Ashamed of his parents' role in Krindlekrax's existence, Ruskin attempts to end his friendship with Corky, but Corky assures him that he values Ruskin's friendship too highly to end it like that. However, Corky unexpectedly dies that night, and everyone suspects it to be a heart attack, but Ruskin knows that Krindlekrax was responsible, and is angry with all of Lizard Street for allowing it to happen.

Ruskin is so upset with Corky's death that he can't get out of bed, but many people bring him gifts and tell him the story of how Corky got a gold medal (that he later gave to Ruskin as a present) for saving Lizard Street. As a child, Corky was playing in the local rubbish tip and found an unexploded bomb; when Corky restarted the bomb by stepping on it, he remained perfectly still for the next several hours until the police and army were able to get someone in to disarm the bomb. After hearing this story, Ruskin decides to save the street from the wrath of Krindlekrax once and for all.

Later that night, Ruskin lures the monster out of the sewers, and tames it by throwing Corky's medal in its mouth (much like the tale in the play that inspired the name of the Caves' pub), removing the medal in exchange for Krindlekrax agreeing to remain in the sewers forever.

After catching a terrible cold while "sleep-walking" the night before, Elvis can't do the play any more, so Ruskin takes his place and it all goes well, but Elvis isn't pleased and smashes all the windows in Lizard Street that he can in a tantrum. Ruskin stops Elvis' window smashing by bursting his ball and after a long talk, they become friends again.

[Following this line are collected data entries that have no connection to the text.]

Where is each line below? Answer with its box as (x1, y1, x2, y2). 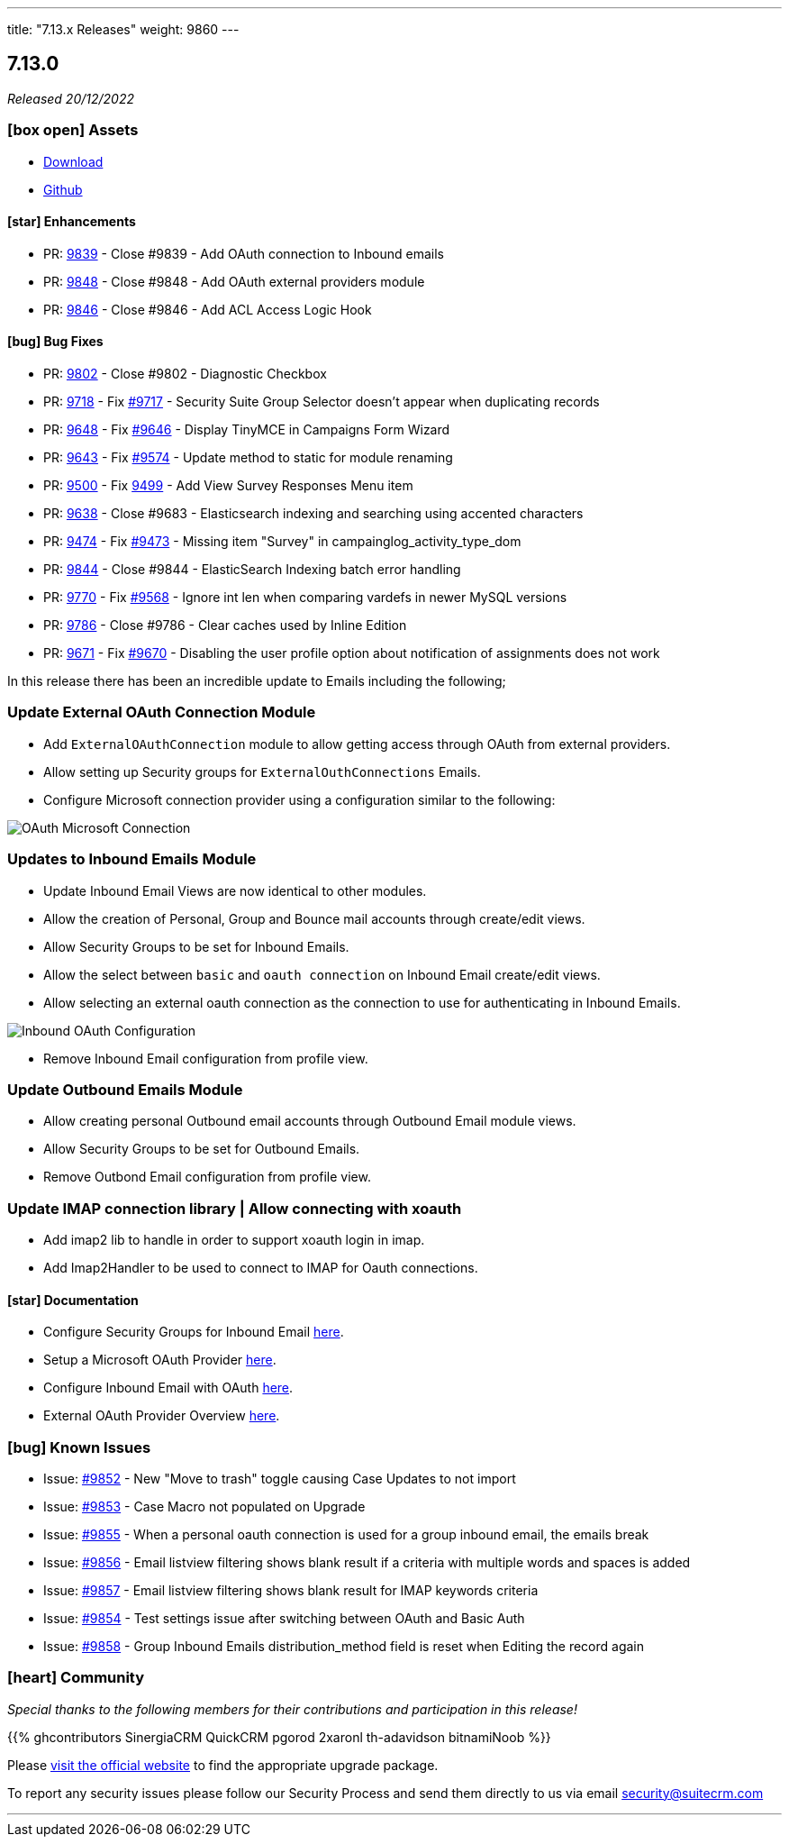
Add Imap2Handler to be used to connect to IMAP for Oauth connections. (43, 1260, 478, 1276)
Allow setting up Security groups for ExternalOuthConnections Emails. (43, 763, 481, 780)
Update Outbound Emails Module (7, 1080, 243, 1099)
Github (43, 181, 83, 197)
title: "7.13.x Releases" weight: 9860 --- (7, 22, 240, 37)
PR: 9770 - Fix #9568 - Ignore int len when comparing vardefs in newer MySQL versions (43, 589, 567, 606)
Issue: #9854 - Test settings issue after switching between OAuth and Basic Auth (43, 1611, 525, 1626)
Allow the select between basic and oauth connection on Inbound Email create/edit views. (43, 966, 601, 982)
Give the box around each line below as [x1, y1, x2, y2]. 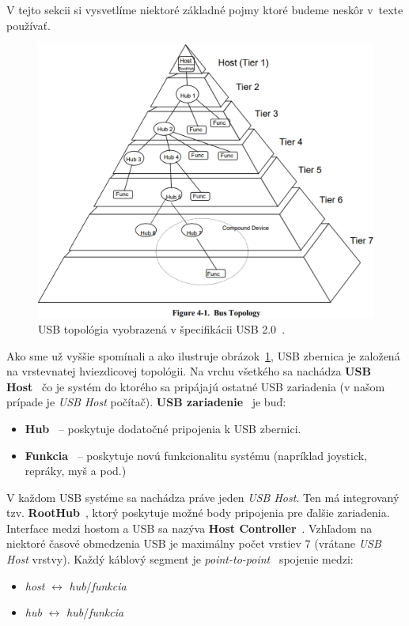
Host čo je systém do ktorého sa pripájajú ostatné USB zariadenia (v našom [6, 378, 385, 394]
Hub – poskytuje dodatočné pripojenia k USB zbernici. [25, 420, 301, 436]
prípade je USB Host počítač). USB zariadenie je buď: [6, 394, 286, 410]
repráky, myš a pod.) [25, 462, 127, 479]
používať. [6, 17, 51, 33]
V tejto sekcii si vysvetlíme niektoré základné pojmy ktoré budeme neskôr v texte [6, 2, 403, 17]
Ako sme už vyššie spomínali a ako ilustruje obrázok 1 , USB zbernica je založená [6, 347, 400, 364]
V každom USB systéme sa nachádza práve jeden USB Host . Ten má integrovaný [6, 488, 400, 505]
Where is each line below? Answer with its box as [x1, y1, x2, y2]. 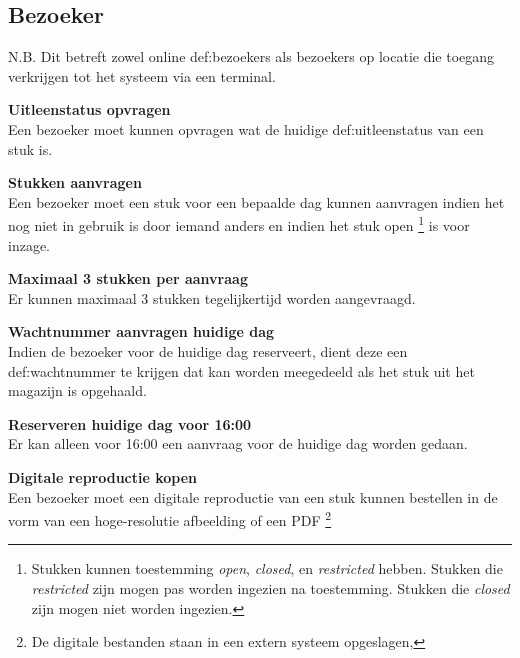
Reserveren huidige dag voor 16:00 [8, 413, 252, 434]
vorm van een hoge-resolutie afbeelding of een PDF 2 [8, 507, 332, 530]
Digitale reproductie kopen [8, 466, 198, 487]
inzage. [8, 234, 50, 255]
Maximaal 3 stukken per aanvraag [8, 268, 248, 289]
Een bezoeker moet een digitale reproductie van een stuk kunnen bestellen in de [8, 486, 498, 507]
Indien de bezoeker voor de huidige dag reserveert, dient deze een [8, 340, 408, 361]
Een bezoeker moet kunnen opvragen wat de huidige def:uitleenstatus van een [8, 118, 484, 139]
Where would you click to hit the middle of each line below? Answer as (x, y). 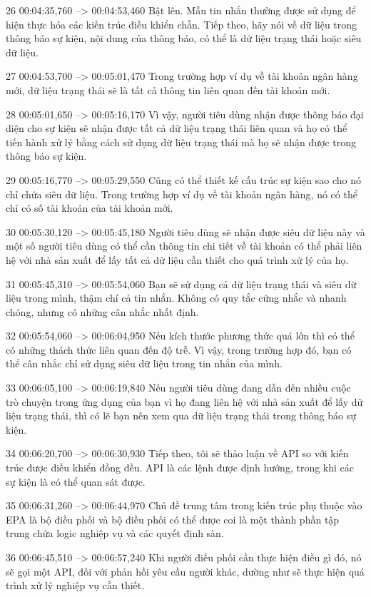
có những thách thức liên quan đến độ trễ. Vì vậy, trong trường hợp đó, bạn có (179, 349)
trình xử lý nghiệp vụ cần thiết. (75, 585)
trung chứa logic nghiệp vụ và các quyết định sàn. (115, 533)
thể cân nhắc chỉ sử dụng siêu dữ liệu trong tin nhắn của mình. (144, 363)
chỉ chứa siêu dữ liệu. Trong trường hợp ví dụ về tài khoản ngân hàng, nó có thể (182, 194)
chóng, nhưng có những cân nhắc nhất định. (102, 311)
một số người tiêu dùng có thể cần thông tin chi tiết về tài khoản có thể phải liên (184, 246)
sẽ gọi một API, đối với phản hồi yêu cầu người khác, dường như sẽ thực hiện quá (185, 571)
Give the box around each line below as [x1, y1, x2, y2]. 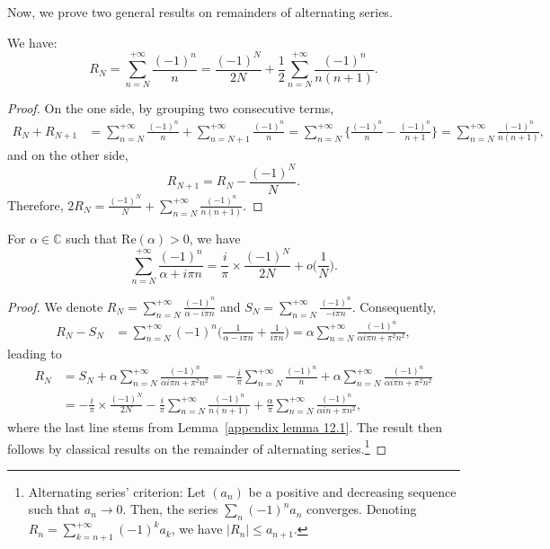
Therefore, [7, 195, 64, 214]
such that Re [66, 229, 137, 248]
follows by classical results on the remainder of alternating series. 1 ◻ [7, 436, 387, 457]
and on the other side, [7, 145, 129, 164]
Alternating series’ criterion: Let [28, 482, 206, 500]
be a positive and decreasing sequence [248, 482, 457, 500]
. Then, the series [122, 500, 218, 518]
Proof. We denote [7, 297, 103, 315]
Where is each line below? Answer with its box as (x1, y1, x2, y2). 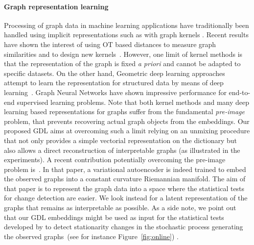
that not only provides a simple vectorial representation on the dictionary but (4, 135, 237, 145)
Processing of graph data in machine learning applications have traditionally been (4, 20, 249, 30)
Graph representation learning (4, 1, 109, 11)
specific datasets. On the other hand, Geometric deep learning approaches (4, 68, 225, 78)
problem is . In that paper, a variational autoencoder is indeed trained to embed (4, 164, 246, 174)
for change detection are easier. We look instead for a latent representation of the (4, 193, 248, 203)
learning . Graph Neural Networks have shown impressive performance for (4, 87, 227, 97)
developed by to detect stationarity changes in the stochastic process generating (4, 221, 243, 232)
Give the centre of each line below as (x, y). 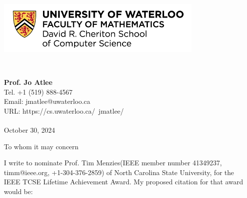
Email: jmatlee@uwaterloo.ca (47, 101)
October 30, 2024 (30, 129)
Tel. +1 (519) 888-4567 (38, 91)
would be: (19, 191)
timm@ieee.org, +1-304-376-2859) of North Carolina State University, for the (119, 172)
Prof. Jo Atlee (28, 82)
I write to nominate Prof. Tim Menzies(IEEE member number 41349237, (113, 163)
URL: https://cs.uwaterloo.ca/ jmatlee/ (64, 110)
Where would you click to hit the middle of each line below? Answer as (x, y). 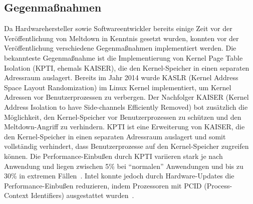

The story ends with Ruskin saying how much he now loves his street.

==Characters==

- Ruskin Splinter: The main character who may look small and dorky, but proves to be quite a hero.
- Krindlekrax: The monster who lurks under the sewers of Lizard Street. It was once an infant crocodile but grew into a fierce fire breathing monster.
- Wendy Splinter: Ruskin's mother who loves toast and tea and says "Polly Wolly Doodle all the Day!" when she gets flustered.
- Winston Splinter: Ruskin's father, a fired zookeeper who is always complaining and saying "It's not my fault!" and "Don't interfere!"
- Elvis Cave: The big and loud school bully who wears an American footballer's outfit and breaks windows (even when he sleepwalks), he was once Ruskin's friend but grew jealous of him when he became friends with Corky.
- Sparkey Walnut: A timid boy who wears a baseball player's outfit. He was once Ruskin's friend but became Elvis' follower after he grew so tall and always said "Yes Sir!" to everything he said.
- Corky Pigeon: An elderly man who was once a sewer maintenance man, but later became the caretaker at St George's school. He loved chocolate biscuits and shared a lot in common with Ruskin about plays.
- Mr. Lace: The school teacher who enjoys sucking pencils and gets hysterical whenever William Shakespeare's name is mentioned.
- Dr. Flowers: A man who always has his pockets full of tissues to help with his hay-fever, which causes him to sneeze at regular intervals.
- Mr. Flick: A smart suited man who owns the cinema in Lizard Street.
- Mrs. Walnut: Sparkey's mother who owns the greengrocers shop and always smells of potatoes.
- Mr. and Mrs. Cave: Elvis' parents who own the Dragon and the Golden Penny pub and seem to do nothing about their son's window smashing.

==Stage adaptation==

Philip Ridley (himself an acclaimed playwright) adapted the novel into a stage play for children. The play premiered at Birmingham Rep, where it was performed from 20 – 29 June 2002. The production transferred to the Nottingham Playhouse where it played 4 – 20 July the same year.

Premiere

On 20 June 2002 at The Birmingham Repertory Theatre, Birmingham.
Directed by Anthony Clark.

- Ruskin Splinter – Gregor Henderson-Begg
- Wendy Splinter – Maria Gough
- Winston Splinter – Jamie Newall
- Corky Pigeon – Alan Rothwell
- Elvis Cave – David Florez
- Mr Cave – Nick Stringer
- Mrs Cave – Joy Aldridge
- Sparkey Walnut – Sushil Chudasama
- Dr Flowers – John Flitcroft
- Mr Lace – David Kendall
- Mrs Walnut – Bharti Patel
- Mr Flick – Trevor Thomas

Publication of script

The script was published by Faber and Faber in 2002. However, the text became out of print due to Ridley leaving Faber and Faber in 2005 as a result of their refusal to publish his controversial stage play for adults Mercury Fur.